Answer 1 · 2022-02-03T16:57:49.000Z

The "local" cases are probably slower because the array a = np.array([1.5,1.5]) must be allocated every time the rhs function is called.

The "global" and "param" cases are faster because they have no allocations at all during integration.

For constants, in your rhs function, its normally a good idea to do something like this

def make_cfunc():
    a=np.array([1.5,1.5])
    @nb.cfunc(lsoda_sig)
    def f(t, u_, du, p): 
        u = nb.carray(u_, (2,))
        du[0] = u[0]-u[0]*u[1]*a[0]
        du[1] = u[0]*u[1]-u[1]*a[1]

    return f

In this case, a will be treated as constant, and will be "baked" into the rhs function. No allocations will occur, but you still don't have an annoying global variable in the scope of the other parts of your code.

This approach only works for constants. Alternatively, if a changes a bunch of times over the course of many integrations, you should pass a in as a parameter via p.

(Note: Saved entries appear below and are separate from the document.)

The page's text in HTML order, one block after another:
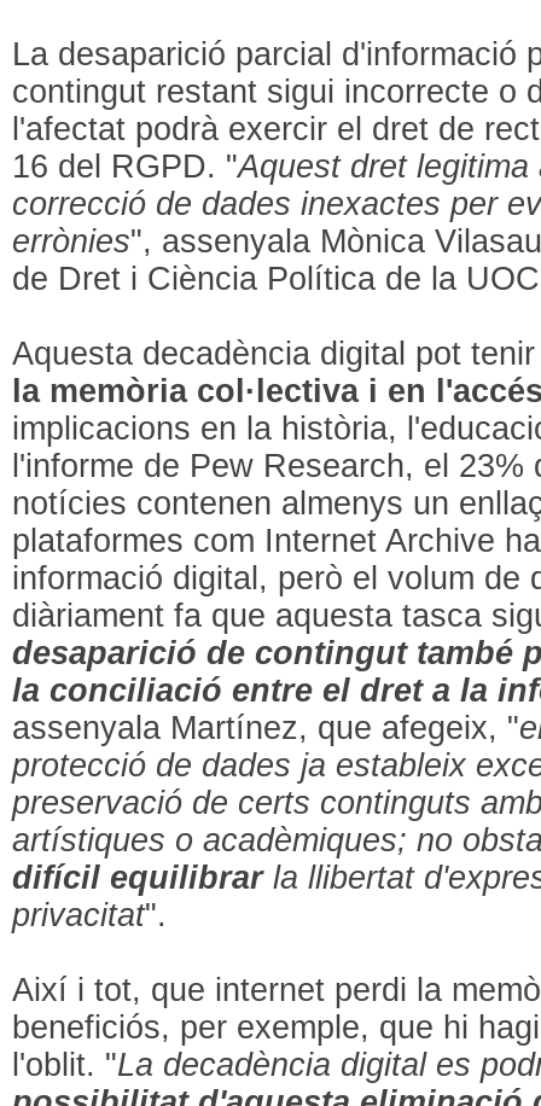
La desaparició parcial d'informació
contingut restant sigui incorrecte o
l'afectat podrà exercir el dret de
16 del RGPD. "Aquest dret legitima
correcció de dades inexactes per
errònies", assenyala Mònica
de Dret i Ciència Política de la
Aquesta decadència digital pot
la memòria col·lectiva i en
implicacions en la història,
l'informe de Pew Research, el 23%
notícies contenen almenys un
plataformes com Internet Archive
informació digital, però el volum de
diàriament fa que aquesta tasca
desaparició de contingut també
la conciliació entre el dret a la
assenyala Martínez, que afegeix, "
protecció de dades ja estableix
preservació de certs continguts
artístiques o acadèmiques; no
difícil equilibrarla llibertat
privacitat".
Així i tot, que internet perdi la
beneficiós, per exemple, que hi
l'oblit. "La decadència digital es
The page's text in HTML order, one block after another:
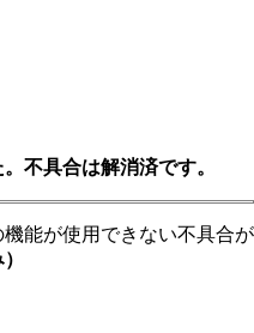
不具合は解消済です。
能が使用できない不具合が
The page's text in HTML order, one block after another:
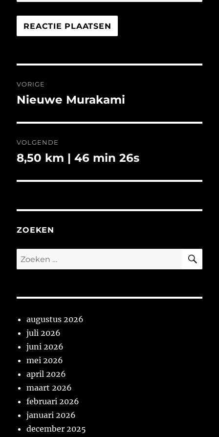
navigatie
VORIGE
Vorig
Nieuwe Murakami
VOLGENDE
Volgend
8,50 km | 46 min 26s
ZOEKEN
Zoeken
naar:
augustus 2026
juli 2026
juni 2026
mei 2026
april 2026
maart 2026
februari 2026
januari 2026
december 2025
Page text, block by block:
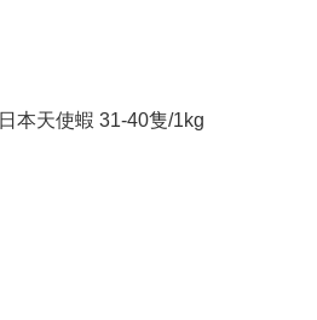
日本天使蝦 31-40隻/1kg
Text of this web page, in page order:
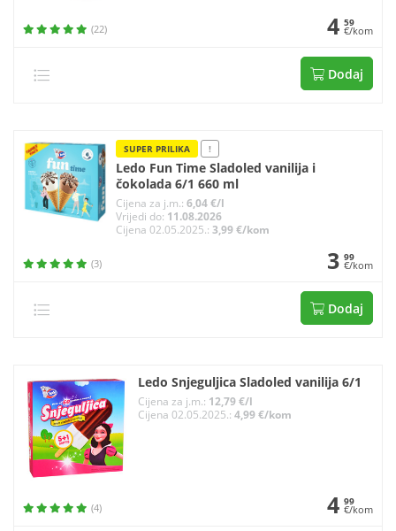
(22) 4 59
€/kom
Dodaj
SUPER PRILIKA !
Ledo Fun Time Sladoled vanilija i
čokolada 6/1 660 ml
Cijena za j.m.: 6,04 €/l
Vrijedi do: 11.08.2026
Cijena 02.05.2025.: 3,99 €/kom
(3) 3 99
€/kom
Dodaj
Ledo Snjeguljica Sladoled vanilija 6/1
Cijena za j.m.: 12,79 €/l
Cijena 02.05.2025.: 4,99 €/kom
(4) 4 99
€/kom
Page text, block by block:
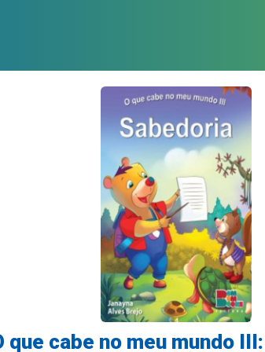
que cabe no meu mundo
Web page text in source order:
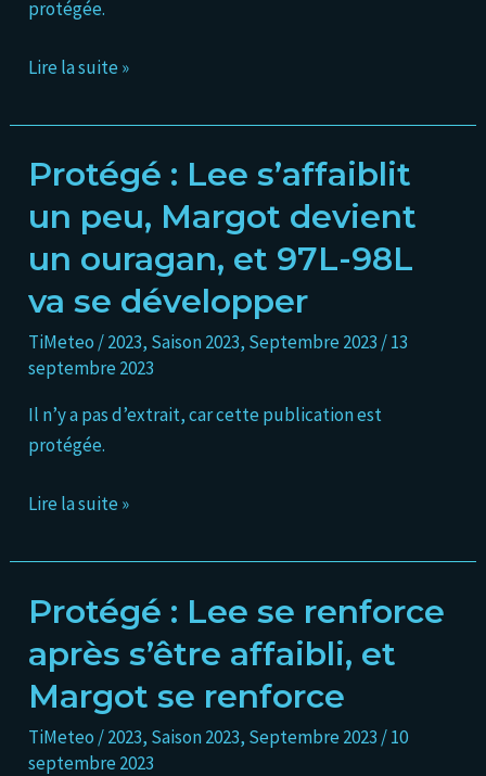
protégée.
l’Afrique
Lire la suite »
Protégé : Lee s’affaiblit
un peu, Margot devient
un ouragan, et 97L-98L
va se développer
TiMeteo/2023, Saison 2023, Septembre 2023/13
septembre 2023
Il n’y a pas d’extrait, car cette publication est
protégée.
Protégé :
s’affaiblit
un
peu,
Margot
devient
un
ouragan,
et
98L
se
développer
Lire la suite »
Protégé : Lee se renforce
après s’être affaibli, et
Margot se renforce
TiMeteo /2023, Saison 2023, Septembre 2023 /10
septembre 2023
Protégé :
se
renforce
après
s’être

Answer 2 · 2022-02-05T15:00:31.000Z

Thanks for this clarification. I was of the opinion that the numba llvm compiler would compile the constant line a = np.array([1.5,1.5]) so that it will not need new allocations each time the function is called. It seems I was mistaken.
The make_cfunc() approach above makes sense and I will use this in my code.